— GOAL OF THE EXERCISE —
The reply must repeat each entry exactly and contain no pictures.

— Items from a dataset —
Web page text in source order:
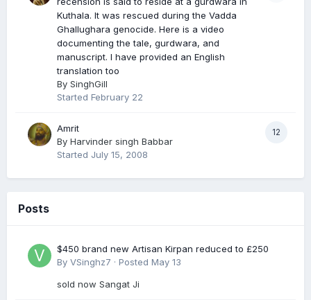
Kuthala. It was rescued during the Vadda
Ghallughara genocide. Here is a video
documenting the tale, gurdwara, and
manuscript. I have provided an English
translation too
By SinghGill
Started February 22
12
Amrit
By Harvinder singh Babbar
Started July 15, 2008
Posts
$450 brand new Artisan Kirpan reduced to £250
By VSinghz7 · Posted May 13
sold now Sangat Ji

— ANSWER TO THIS TASK —
Web page text in source order:
Kuthala. It was rescued during the Vadda
Ghallughara genocide. Here is a video
documenting the tale, gurdwara, and
manuscript. I have provided an English
translation too
By SinghGill
Started February 22
12
Amrit
By Harvinder singh Babbar
Started July 15, 2008
Posts
$450 brand new Artisan Kirpan reduced to £250
By VSinghz7 · Posted May 13
sold now Sangat Ji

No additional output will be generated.